Task ::
Reproduce verbatim all of the data given below, but do not carry over the images.

(Stored entries)
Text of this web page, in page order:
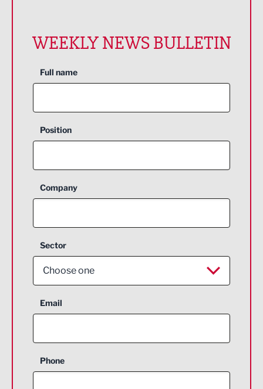
WEEKLY NEWS BULLETIN
Full name
Position
Company
Sector
Choose one
Aerospace
Construction
Email
Phone
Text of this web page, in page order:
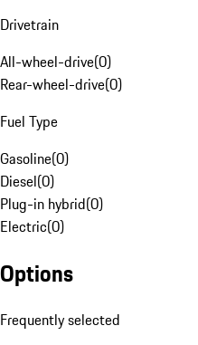
Drivetrain
All-wheel-drive(0)
Rear-wheel-drive(0)
Fuel Type
Gasoline(0)
Diesel(0)
Plug-in hybrid(0)
Electric(0)
Options
Frequently selected
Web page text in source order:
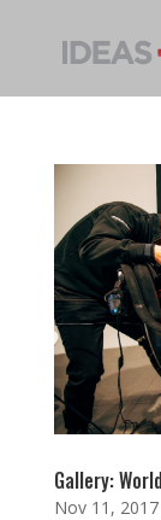
Gallery:
Nov 11, 2017
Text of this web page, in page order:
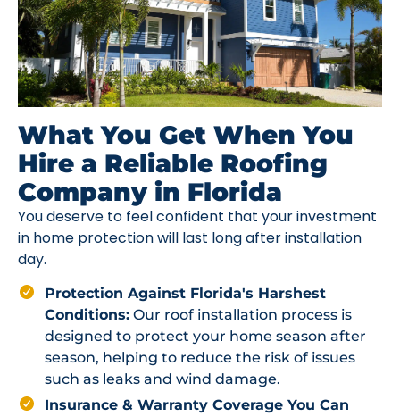
What You Get When You
Hire a Reliable Roofing
Company in Florida
You deserve to feel confident that your investment
in home protection will last long after installation
day.
Protection Against Florida's Harshest
Conditions: Our roof installation process is
designed to protect your home season after
season, helping to reduce the risk of issues
such as leaks and wind damage.
Insurance & Warranty Coverage You Can
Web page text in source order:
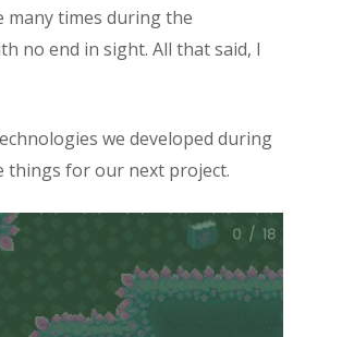
many times during the
no end in sight. All that said, I
we developed during
things for our next project.
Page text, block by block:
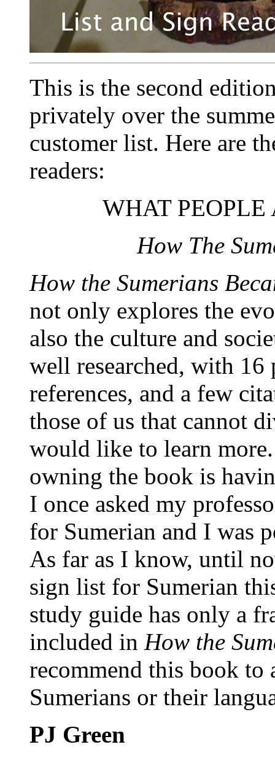
This is the second
privately over the
customer list. Here are
readers:
WHAT
How The
How the Sumerians
not only explores the
also the culture and
well researched, with
references, and a few
those of us that cannot
would like to learn
owning the book is
I once asked my
for Sumerian and I was
As far as I know, until
sign list for Sumerian
study guide has only a
included in How the
recommend this book
Sumerians or their
PJ Green
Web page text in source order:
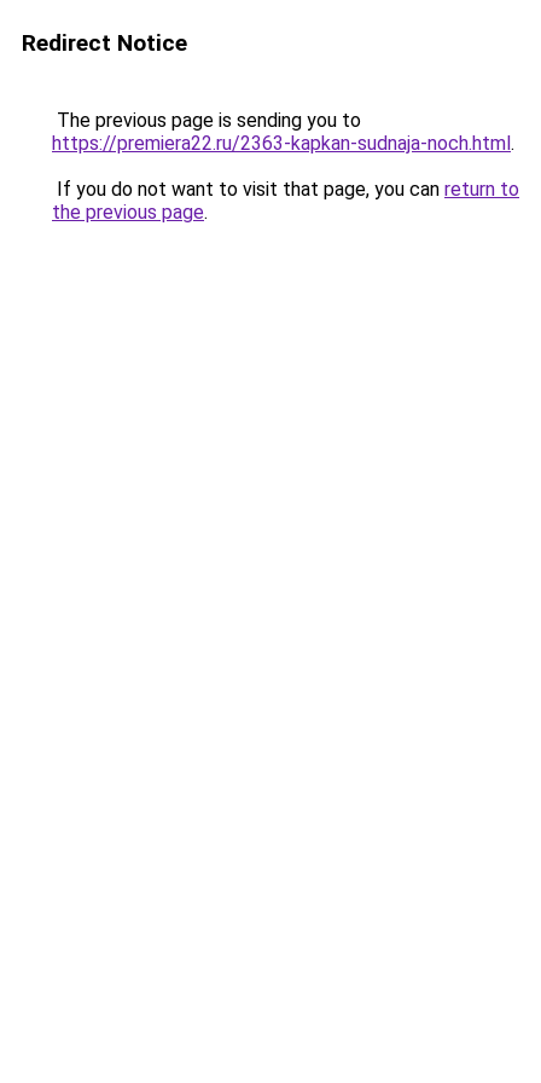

Result of the exercise ::
Text of this web page, in page order:
WEEKLY NEWS BULLETIN
Full name
Position
Company
Sector
Choose one
Aerospace
Construction
Email
Phone
Text of this web page, in page order:
Drivetrain
All-wheel-drive(0)
Rear-wheel-drive(0)
Fuel Type
Gasoline(0)
Diesel(0)
Plug-in hybrid(0)
Electric(0)
Options
Frequently selected
Web page text in source order:
Gallery:
Nov 11, 2017
Text of this web page, in page order:
What You Get When You
Hire a Reliable Roofing
Company in Florida
You deserve to feel confident that your investment
in home protection will last long after installation
day.
Protection Against Florida's Harshest
Conditions: Our roof installation process is
designed to protect your home season after
season, helping to reduce the risk of issues
such as leaks and wind damage.
Insurance & Warranty Coverage You Can
Web page text in source order:
many times during the
no end in sight. All that said, I
we developed during
things for our next project.
Page text, block by block:
This is the second
privately over the
customer list. Here are
readers:
WHAT
How The
How the Sumerians
not only explores the
also the culture and
well researched, with
references, and a few
those of us that cannot
would like to learn
owning the book is
I once asked my
for Sumerian and I was
As far as I know, until
sign list for Sumerian
study guide has only a
included in How the
recommend this book
Sumerians or their
PJ Green
Web page text in source order:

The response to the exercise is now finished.